Впрочем, наверняка большинству наших читателей доводилось слышать это "экспериментальное" исполнение бессмертного произведения. Рок-н-ролл – это, конечно, оригинально, но ведь в "Луке" почти 300 строк! Тут любая "оригинальность" утомит своим однообразием уже к середине. Тем более, что в отличии от рок-музыкантов, Северный совершенно не знает гитарных импровизаций и шпарит всё почти в одном и том же ритме. Ему и самому вскоре всё это надоедает, и он уже старается поскорее допеть; а иногда, для оживления, вставляет какие-то свои реплики. И когда, наконец, этот матерный рок-марафон завершается, Аркадий уже не в силах ни петь, ни играть. "Ребята! Чтобы немножко у меня поостыли пальцы, они болят, иногда бывает, я вам немножечко из блатной жизни прочитаю несколько басен…" Басни, разумеется, тоже скабрёзные. И, по всей видимости, Аркадий и его "продюсеры" свою потребность в исполнении похабщины этим вполне удовлетворяют. По крайней мере, кроме "Луки", известно совсем немного подобных песен, записанных в этот период: "Садко – богатый гость", "Не ходи ты так поздно из дома…", "Океан шумит угрюмо", ну и ещё что-то…

 

____________________

 

* Валентин Шмагин "Северный Фукс", "Вне закона", №16, 2000 г.

* Эта и все последующие стихотворные цитаты даются по расшифровкам соответствующих фонограмм в исполнении А. Северного.

* Рувим Рублёв "Король подпольной песни", "Новая газета", №56, май-июнь 1981 г.

* "Литературное обозрение", №11, 1991 г., с. 3.

 

________________________________________________________

 

 

 

Глава третья
"ПО ЧУЖОМУ СЦЕНАРИЮ"

 

"Зал ошарашено молчал…"

А. Северный, 1972 г.

 

Вдохновлённый успехом "Программ для Госконцерта", Рудольф Фукс, как заправский драматург, начинает штамповать сценарии один за другим. Сколько всего их было сделано в начале семидесятых, уже и сам Рудольф Израилевич не помнит. К тому же, по каким-то неведомым нам причинам, концерты эти получили не самое широкое распространение… А оригиналы, судя по всему, давно уже утрачены. До нашего времени дошли, не считая "одесских программ", по крайней мере, четыре записи концертов Аркадия Северного, сделанные в разное время по сценариям Фукса. Хотя, скорее всего, их было больше. Ведь по разным коллекциям до сих пор гуляют куски каких-то записей Северного, сделанных в те далёкие годы. И, может быть, ещё долго, в самых неожиданных местах, будут всплывать такие загадочные фрагменты. Их поиск и атрибуция – увлекательнейшее занятие для исследователя, но не предмет нашей книги. Поэтому остановимся всё-таки на известных нам сценарных концертах, позволивших Аркадию Северному так ярко проявить свой талант ещё и в драматургической импровизации.

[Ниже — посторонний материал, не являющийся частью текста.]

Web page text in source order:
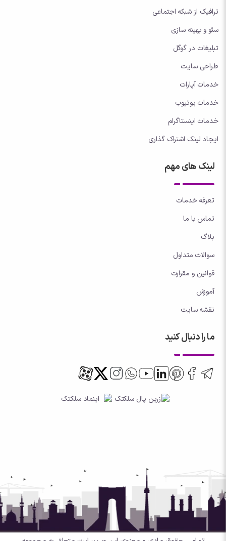
ترافیک از شبکه اجتماعی
سئو و بهینه سازی
تبلیغات در گوگل
طراحی سایت
خدمات آپارات
خدمات یوتیوب
خدمات اینستاگرام
ایجاد لینک اشتراک گذاری
لینک های مهم
تعرفه خدمات
تماس با ما
بلاگ
سوالات متداول
قوانین و مقرارت
آموزش
نقشه سایت
ما را دنبال کنید
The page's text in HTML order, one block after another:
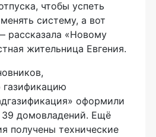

Итак, Рудольф Фукс открывает свой подпольный "театр у микрофона", в котором будут звучать исключительно литературно-музыкальные композиции-моноспектакли блатного актёра Аркадия Северного. Это: "О Севере дальнем" или "Посвящение Косте-капитану", "О стилягах", "О шансонье и шансонетках", и, наконец, "В Проточном переулке" или "О московском дне".

Даже беглого взгляда на репертуар этого "театра" достаточно, чтоб понять: новоявленного драматурга Рудольфа Фукса занимают совершенно разные стороны нашей жизни, которые объединяет только одна грандиозная и всеобъемлющая идея. Всё это недостойно советского человека. В самом деле! Ну, не должны интересовать строителя коммунизма ни "Одесса девятьсот лохматого года", ни мир воров в законе и будни ГУЛАГа, ни упадочническая музыка буржуазного джаза и жизнь "плесени"-стиляг, ни столь же упадочническая музыка старинной русской эстрады… А Рудольфа и Аркадия это интересует! Почему? Да просто потому, что они – нормальные люди, хоть и не борцы с режимом. Сознательными "музыкальными диссидентами" назвать их можно было бы только с очень большой натяжкой…

Диссиденты ведь в своём большинстве всё-таки были идейными борцами с Системой. А какая у Аркадия в эти годы могла быть Идея? Семью кормить надо! Дочке-то – всего ничего… И почему бы не подработать немного, тем более, что это именно тот редкий случай, когда работа делается с удовольствием. Вот он и соглашается на все предложения Фукса, зачастую и не особо задумываясь над текстами, которые тот ему даёт… Иногда они вдруг становятся ему скучны и он шпарит их скороговоркой, путая слова и глотая абзацы, чтобы скорее добраться до песни. А иногда вдруг заигрывается и начинает что-то добавлять от себя. Причём это "от себя" идёт у него не только от лица скромного советского служащего Аркадия Звездина, но и от лица и имени Аркадия Северного – героя и ведущего всех этих программ и концертов. И заигрывается Звездин-Северный настолько натурально, что до сих пор невозможно определить, где он рассказывает действительно случай из своей жизни, а где – фантазирует и импровизирует на тему "как это могло быть у Аркадия Северного".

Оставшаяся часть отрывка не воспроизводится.